青金
結局私は正しい選択をしようと迷っているだけなのだろうか。
人間をやめるか、人間に戻るか。通常なら決してありえない究極の選択だ。人間ってなんだろう。
そんな哲学的な思考すら浮かんでくる。人間をやめることは正しいのかといわれれば正しくないに決まっているけれど。
ふと思いついたことを言ってみる。
「あのさ、これ、白い石を選んだ人ってもう、子供を作れないようにしたんじゃないの」
玉響媛は小さく眼を見開いた。
「よく気がついたな」
「あの女が言っていたもの、私達は玉響媛を害する道具だって、だったら自分の管理の外にまた血脈が増えるのは御免こうむりたいんじゃないの?」
なんとなく背後がざわめいた。
玉響媛はうすい笑みを刻んだまま、私に言う。悪びれもせずに。
「というより、体質が変わってしまったのはもう元には戻せないんだ。ただ私の力で戻ったように見せかけているだけで、だから寿命を五十年に区切らせてもらった」
つまり、五十年後に殺すってことだけど。五十年後に死にはぐったらまた元に戻るってことか、死にはぐる可能性は低そうだけど。とにかく最初の質問に戻る。
「ええと、こっちって。子供ができにくいの?」
「確率は低い、長生きする個体はとことん長生きするからな」
「なるほど」
強い個体は繁殖能力が低い。象やライオンがウサギやネズミより繁殖しにくいみたいなもんなんだろう。
「あと、子供ができた場合、その子供に私の力は及ばないから」
その言葉に一気に血の気が引く。
「それってもしかして、夜や空みたいになっちゃうってこと?」
うあ、それは怖い、夜と空がなんとかなっていたのは結局月無が育児参加していたからなんだ。
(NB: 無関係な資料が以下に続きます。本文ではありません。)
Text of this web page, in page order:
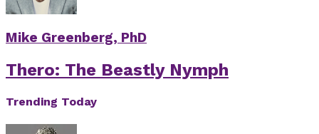
Mike Greenberg, PhD
Thero: The Beastly Nymph
Trending Today
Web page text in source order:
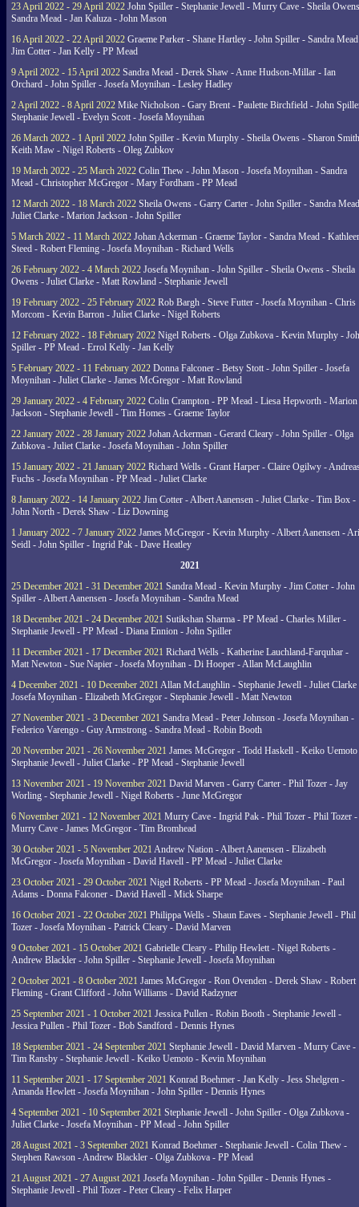
23 April 2022 - 29 April 2022 John Spiller - Stephanie Jewell - Murry Cave - Sheila
Sandra Mead - Jan Kaluza - John Mason
16 April 2022 - 22 April 2022 Graeme Parker - Shane Hartley - John Spiller - Sandra
Jim Cotter - Jan Kelly - PP Mead
9 April 2022 - 15 April 2022 Sandra Mead - Derek Shaw - Anne Hudson-Millar - Ian
Orchard - John Spiller - Josefa Moynihan - Lesley Hadley
2 April 2022 - 8 April 2022 Mike Nicholson - Gary Brent - Paulette Birchfield - John
Stephanie Jewell - Evelyn Scott - Josefa Moynihan
26 March 2022 - 1 April 2022 John Spiller - Kevin Murphy - Sheila Owens - Sharon
Keith Maw - Nigel Roberts - Oleg Zubkov
19 March 2022 - 25 March 2022 Colin Thew - John Mason - Josefa Moynihan - Sandra
Mead - Christopher McGregor - Mary Fordham - PP Mead
12 March 2022 - 18 March 2022 Sheila Owens - Garry Carter - John Spiller - Sandra
Juliet Clarke - Marion Jackson - John Spiller
5 March 2022 - 11 March 2022 Johan Ackerman - Graeme Taylor - Sandra Mead -
Steed - Robert Fleming - Josefa Moynihan - Richard Wells
26 February 2022 - 4 March 2022 Josefa Moynihan - John Spiller - Sheila Owens - Sheila
Owens - Juliet Clarke - Matt Rowland - Stephanie Jewell
19 February 2022 - 25 February 2022 Rob Bargh - Steve Futter - Josefa Moynihan - Chris
Morcom - Kevin Barron - Juliet Clarke - Nigel Roberts
12 February 2022 - 18 February 2022 Nigel Roberts - Olga Zubkova - Kevin Murphy -
Spiller - PP Mead - Errol Kelly - Jan Kelly
5 February 2022 - 11 February 2022 Donna Falconer - Betsy Stott - John Spiller - Josefa
Moynihan - Juliet Clarke - James McGregor - Matt Rowland
29 January 2022 - 4 February 2022 Colin Crampton - PP Mead - Liesa Hepworth - Marion
Jackson - Stephanie Jewell - Tim Homes - Graeme Taylor
22 January 2022 - 28 January 2022 Johan Ackerman - Gerard Cleary - John Spiller - Olga
Zubkova - Juliet Clarke - Josefa Moynihan - John Spiller
15 January 2022 - 21 January 2022 Richard Wells - Grant Harper - Claire Ogilwy -
Fuchs - Josefa Moynihan - PP Mead - Juliet Clarke
8 January 2022 - 14 January 2022 Jim Cotter - Albert Aanensen - Juliet Clarke - Tim Box -
John North - Derek Shaw - Liz Downing
1 January 2022 - 7 January 2022 James McGregor - Kevin Murphy - Albert Aanensen -
Seidl - John Spiller - Ingrid Pak - Dave Heatley
2021
25 December 2021 - 31 December 2021 Sandra Mead - Kevin Murphy - Jim Cotter - John
Spiller - Albert Aanensen - Josefa Moynihan - Sandra Mead
18 December 2021 - 24 December 2021 Sutikshan Sharma - PP Mead - Charles Miller -
Stephanie Jewell - PP Mead - Diana Ennion - John Spiller
11 December 2021 - 17 December 2021 Richard Wells - Katherine Lauchland-Farquhar -
Matt Newton - Sue Napier - Josefa Moynihan - Di Hooper - Allan McLaughlin
4 December 2021 - 10 December 2021 Allan McLaughlin - Stephanie Jewell - Juliet Clarke
Josefa Moynihan - Elizabeth McGregor - Stephanie Jewell - Matt Newton
27 November 2021 - 3 December 2021 Sandra Mead - Peter Johnson - Josefa Moynihan -
Federico Varengo - Guy Armstrong - Sandra Mead - Robin Booth
20 November 2021 - 26 November 2021 James McGregor - Todd Haskell - Keiko
Stephanie Jewell - Juliet Clarke - PP Mead - Stephanie Jewell
13 November 2021 - 19 November 2021 David Marven - Garry Carter - Phil Tozer - Jay
Worling - Stephanie Jewell - Nigel Roberts - June McGregor
6 November 2021 - 12 November 2021 Murry Cave - Ingrid Pak - Phil Tozer - Phil Tozer -
Murry Cave - James McGregor - Tim Bromhead
30 October 2021 - 5 November 2021 Andrew Nation - Albert Aanensen - Elizabeth
McGregor - Josefa Moynihan - David Havell - PP Mead - Juliet Clarke
23 October 2021 - 29 October 2021 Nigel Roberts - PP Mead - Josefa Moynihan - Paul
Adams - Donna Falconer - David Havell - Mick Sharpe
16 October 2021 - 22 October 2021 Philippa Wells - Shaun Eaves - Stephanie Jewell - Phil
Tozer - Josefa Moynihan - Patrick Cleary - David Marven
9 October 2021 - 15 October 2021 Gabrielle Cleary - Philip Hewlett - Nigel Roberts -
Andrew Blackler - John Spiller - Stephanie Jewell - Josefa Moynihan
2 October 2021 - 8 October 2021 James McGregor - Ron Ovenden - Derek Shaw - Robert
Fleming - Grant Clifford - John Williams - David Radzyner
25 September 2021 - 1 October 2021 Jessica Pullen - Robin Booth - Stephanie Jewell -
Jessica Pullen - Phil Tozer - Bob Sandford - Dennis Hynes
18 September 2021 - 24 September 2021 Stephanie Jewell - David Marven - Murry Cave -
Tim Ransby - Stephanie Jewell - Keiko Uemoto - Kevin Moynihan
11 September 2021 - 17 September 2021 Konrad Boehmer - Jan Kelly - Jess Shelgren -
Amanda Hewlett - Josefa Moynihan - John Spiller - Dennis Hynes
4 September 2021 - 10 September 2021 Stephanie Jewell - John Spiller - Olga Zubkova -
Juliet Clarke - Josefa Moynihan - PP Mead - John Spiller
28 August 2021 - 3 September 2021 Konrad Boehmer - Stephanie Jewell - Colin Thew -
Stephen Rawson - Andrew Blackler - Olga Zubkova - PP Mead
21 August 2021 - 27 August 2021 Josefa Moynihan - John Spiller - Dennis Hynes -
Stephanie Jewell - Phil Tozer - Peter Cleary - Felix Harper
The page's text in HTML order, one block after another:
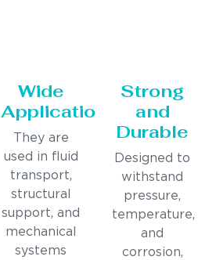
Wide
Applications
They are
used in fluid
transport,
structural
support, and
mechanical
systems
Strong
and
Durable
Designed to
withstand
pressure,
temperature,
and
corrosion,

「そうだね、そう言う事態になるよりは不妊症のほうがまだましだね」
不妊症という仲間がいっぱいいる不幸のほうがまだましだろう。人間じゃない子供を持つ、人間になるよりは。
周囲のざわめきは別の形になったようだ。
玉響媛は両手を私に差し出している。
もう、すべての判断材料は出尽くした。
麻巳子さんと両親を両てんびんにかけるのは両親に悪いだろうか。
右か左かを選べば、どっちかとは確実に縁が切れるけれど。
右を取ったとしても、麻巳子さんともう一度会えるなんて決まってはいないだろうし。
だけど、私は覚えている。命を食らった時のあの愉悦を。
つかんだ首から流れてくる。それがとても心地よかったこと、あれを覚えてしまった私があちらで生きていっていいんだろうか。
ぺろりと私は唇をなめた。
少しずつ少しずつ玉響媛に近づいている。
そして私は手を伸ばす。
青金がどちらを選ぶかはわからないまま終わらせる。この落ちは最初から決めていました。引き延ばしたままこんな落ちと怒られる方がいましたらごめんなさい。